===== DATASET ENTRIES =====
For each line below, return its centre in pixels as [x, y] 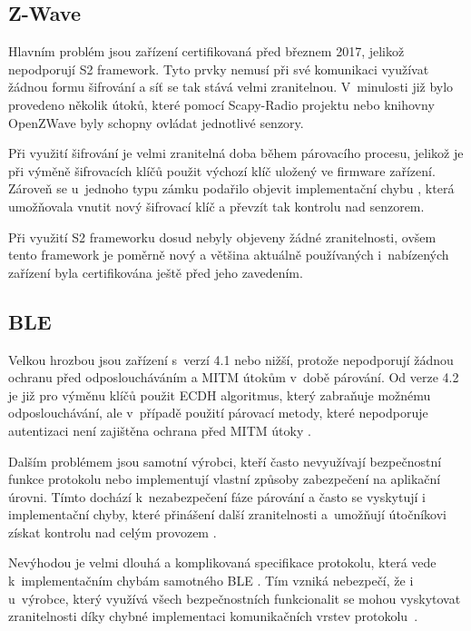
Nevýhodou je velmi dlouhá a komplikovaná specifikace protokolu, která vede [222, 562]
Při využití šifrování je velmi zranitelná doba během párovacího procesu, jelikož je [236, 153]
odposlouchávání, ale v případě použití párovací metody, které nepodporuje [218, 413]
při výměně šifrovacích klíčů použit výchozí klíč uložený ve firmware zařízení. [222, 170]
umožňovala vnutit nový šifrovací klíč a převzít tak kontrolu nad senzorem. [216, 206]
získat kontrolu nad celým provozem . [113, 532]
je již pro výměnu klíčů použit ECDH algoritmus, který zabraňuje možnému [220, 394]
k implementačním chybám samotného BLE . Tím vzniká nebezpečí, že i [211, 581]
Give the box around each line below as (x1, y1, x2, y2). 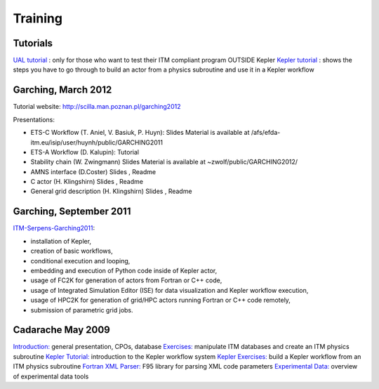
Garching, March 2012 (13, 84, 112, 96)
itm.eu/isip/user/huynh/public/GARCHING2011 (30, 138, 163, 147)
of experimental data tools (13, 372, 89, 381)
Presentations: (13, 115, 55, 124)
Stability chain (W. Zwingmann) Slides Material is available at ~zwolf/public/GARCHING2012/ (30, 158, 298, 166)
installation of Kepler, (30, 237, 91, 245)
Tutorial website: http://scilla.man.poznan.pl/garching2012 (13, 103, 181, 111)
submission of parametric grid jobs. (30, 305, 133, 314)
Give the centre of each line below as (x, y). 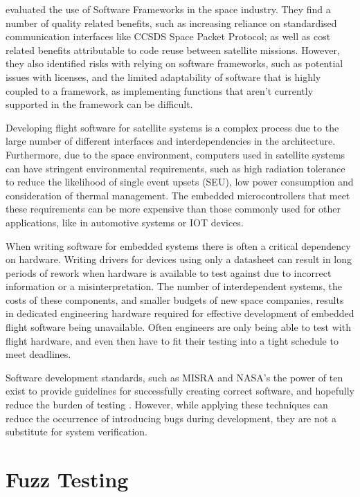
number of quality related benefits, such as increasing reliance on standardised (171, 22)
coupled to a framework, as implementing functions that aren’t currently (160, 90)
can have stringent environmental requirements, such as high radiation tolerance (175, 168)
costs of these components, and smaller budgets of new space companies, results (175, 299)
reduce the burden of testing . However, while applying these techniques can (167, 405)
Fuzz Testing (67, 479)
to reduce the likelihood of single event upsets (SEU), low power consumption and (180, 182)
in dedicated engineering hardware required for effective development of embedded (180, 313)
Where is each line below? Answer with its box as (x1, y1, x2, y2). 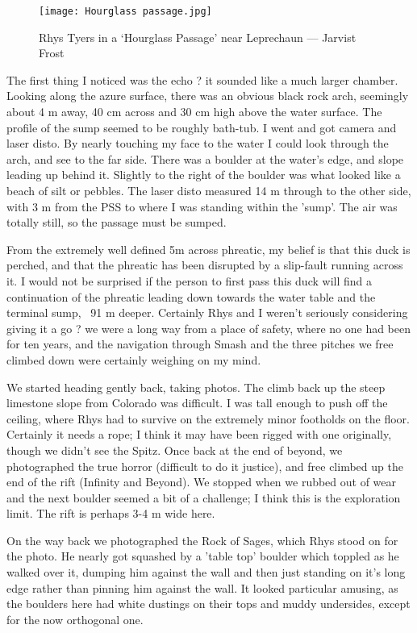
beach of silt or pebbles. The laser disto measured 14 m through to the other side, (6, 182, 411, 198)
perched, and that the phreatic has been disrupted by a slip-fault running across (6, 256, 403, 273)
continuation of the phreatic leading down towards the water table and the (6, 288, 376, 305)
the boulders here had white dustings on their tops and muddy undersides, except (6, 595, 411, 612)
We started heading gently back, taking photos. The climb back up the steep (6, 378, 386, 395)
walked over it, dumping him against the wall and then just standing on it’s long (6, 564, 406, 581)
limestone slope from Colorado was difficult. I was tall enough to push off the (6, 394, 388, 411)
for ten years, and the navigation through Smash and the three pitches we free (6, 335, 394, 352)
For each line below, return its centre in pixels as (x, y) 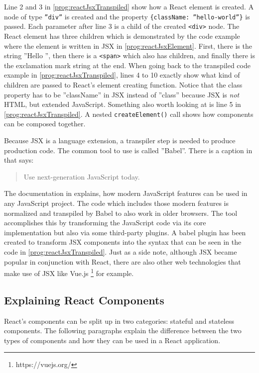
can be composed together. (45, 124)
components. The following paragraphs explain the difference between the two (123, 330)
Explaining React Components (84, 300)
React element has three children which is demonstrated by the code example (122, 36)
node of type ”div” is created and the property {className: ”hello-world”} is (127, 16)
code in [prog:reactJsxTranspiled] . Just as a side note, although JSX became (121, 251)
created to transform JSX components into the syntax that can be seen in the (123, 242)
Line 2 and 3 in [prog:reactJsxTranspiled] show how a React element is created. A (129, 6)
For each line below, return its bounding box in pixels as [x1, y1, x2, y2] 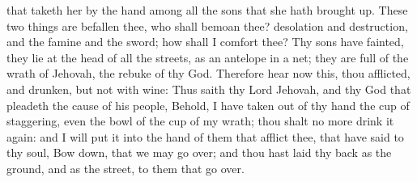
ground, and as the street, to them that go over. [6, 159, 245, 176]
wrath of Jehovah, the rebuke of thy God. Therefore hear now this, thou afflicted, [6, 65, 411, 82]
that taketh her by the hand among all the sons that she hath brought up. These [6, 2, 408, 18]
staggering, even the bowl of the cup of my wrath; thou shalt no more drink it [6, 112, 394, 129]
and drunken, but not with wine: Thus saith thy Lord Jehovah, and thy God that [6, 80, 411, 97]
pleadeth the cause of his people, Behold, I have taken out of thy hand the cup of [6, 96, 410, 113]
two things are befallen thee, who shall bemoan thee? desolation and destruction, [6, 17, 408, 34]
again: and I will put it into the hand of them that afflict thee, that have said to [6, 128, 404, 145]
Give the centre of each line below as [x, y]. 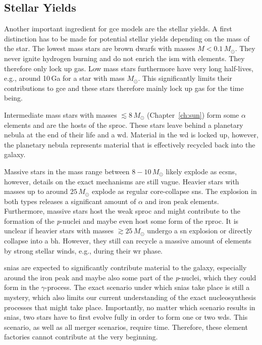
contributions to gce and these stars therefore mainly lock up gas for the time [124, 88]
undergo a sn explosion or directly [200, 231]
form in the [21, 287]
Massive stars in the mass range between [67, 171]
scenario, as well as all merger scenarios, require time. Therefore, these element [126, 327]
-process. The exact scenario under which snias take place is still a [147, 287]
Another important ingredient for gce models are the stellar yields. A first [118, 29]
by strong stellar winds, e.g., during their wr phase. [83, 250]
=====
EXERCISE REQUIREMENTS: Print all data above verbatim, except pictures.

RESPONSE BELOW:
For each line below, return its centre in pixels as [x, y] 
Nevýhodou je velmi dlouhá a komplikovaná specifikace protokolu, která vede [222, 562]
Při využití šifrování je velmi zranitelná doba během párovacího procesu, jelikož je [236, 153]
odposlouchávání, ale v případě použití párovací metody, které nepodporuje [218, 413]
při výměně šifrovacích klíčů použit výchozí klíč uložený ve firmware zařízení. [222, 170]
umožňovala vnutit nový šifrovací klíč a převzít tak kontrolu nad senzorem. [216, 206]
získat kontrolu nad celým provozem . [113, 532]
je již pro výměnu klíčů použit ECDH algoritmus, který zabraňuje možnému [220, 394]
k implementačním chybám samotného BLE . Tím vzniká nebezpečí, že i [211, 581]
Give the box around each line below as (x1, y1, x2, y2). 
Garching, March 2012 (13, 84, 112, 96)
itm.eu/isip/user/huynh/public/GARCHING2011 (30, 138, 163, 147)
of experimental data tools (13, 372, 89, 381)
Presentations: (13, 115, 55, 124)
Stability chain (W. Zwingmann) Slides Material is available at ~zwolf/public/GARCHING2012/ (30, 158, 298, 166)
installation of Kepler, (30, 237, 91, 245)
Tutorial website: http://scilla.man.poznan.pl/garching2012 (13, 103, 181, 111)
submission of parametric grid jobs. (30, 305, 133, 314)
Give the centre of each line below as (x, y). 
number of quality related benefits, such as increasing reliance on standardised (171, 22)
coupled to a framework, as implementing functions that aren’t currently (160, 90)
can have stringent environmental requirements, such as high radiation tolerance (175, 168)
costs of these components, and smaller budgets of new space companies, results (175, 299)
reduce the burden of testing . However, while applying these techniques can (167, 405)
Fuzz Testing (67, 479)
to reduce the likelihood of single event upsets (SEU), low power consumption and (180, 182)
in dedicated engineering hardware required for effective development of embedded (180, 313)
Where is each line below? Answer with its box as (x1, y1, x2, y2). 
beach of silt or pebbles. The laser disto measured 14 m through to the other side, (6, 182, 411, 198)
perched, and that the phreatic has been disrupted by a slip-fault running across (6, 256, 403, 273)
continuation of the phreatic leading down towards the water table and the (6, 288, 376, 305)
the boulders here had white dustings on their tops and muddy undersides, except (6, 595, 411, 612)
We started heading gently back, taking photos. The climb back up the steep (6, 378, 386, 395)
walked over it, dumping him against the wall and then just standing on it’s long (6, 564, 406, 581)
limestone slope from Colorado was difficult. I was tall enough to push off the (6, 394, 388, 411)
for ten years, and the navigation through Smash and the three pitches we free (6, 335, 394, 352)
For each line below, return its centre in pixels as (x, y) 
can be composed together. (45, 124)
components. The following paragraphs explain the difference between the two (123, 330)
Explaining React Components (84, 300)
React element has three children which is demonstrated by the code example (122, 36)
node of type ”div” is created and the property {className: ”hello-world”} is (127, 16)
code in [prog:reactJsxTranspiled] . Just as a side note, although JSX became (121, 251)
created to transform JSX components into the syntax that can be seen in the (123, 242)
Line 2 and 3 in [prog:reactJsxTranspiled] show how a React element is created. A (129, 6)
For each line below, return its bounding box in pixels as [x1, y1, x2, y2] 
ground, and as the street, to them that go over. [6, 159, 245, 176]
wrath of Jehovah, the rebuke of thy God. Therefore hear now this, thou afflicted, [6, 65, 411, 82]
that taketh her by the hand among all the sons that she hath brought up. These [6, 2, 408, 18]
staggering, even the bowl of the cup of my wrath; thou shalt no more drink it [6, 112, 394, 129]
and drunken, but not with wine: Thus saith thy Lord Jehovah, and thy God that [6, 80, 411, 97]
pleadeth the cause of his people, Behold, I have taken out of thy hand the cup of [6, 96, 410, 113]
two things are befallen thee, who shall bemoan thee? desolation and destruction, [6, 17, 408, 34]
again: and I will put it into the hand of them that afflict thee, that have said to [6, 128, 404, 145]
Give the centre of each line below as [x, y]. 
contributions to gce and these stars therefore mainly lock up gas for the time [124, 88]
undergo a sn explosion or directly [200, 231]
form in the [21, 287]
Massive stars in the mass range between [67, 171]
scenario, as well as all merger scenarios, require time. Therefore, these element [126, 327]
-process. The exact scenario under which snias take place is still a [147, 287]
Another important ingredient for gce models are the stellar yields. A first [118, 29]
by strong stellar winds, e.g., during their wr phase. [83, 250]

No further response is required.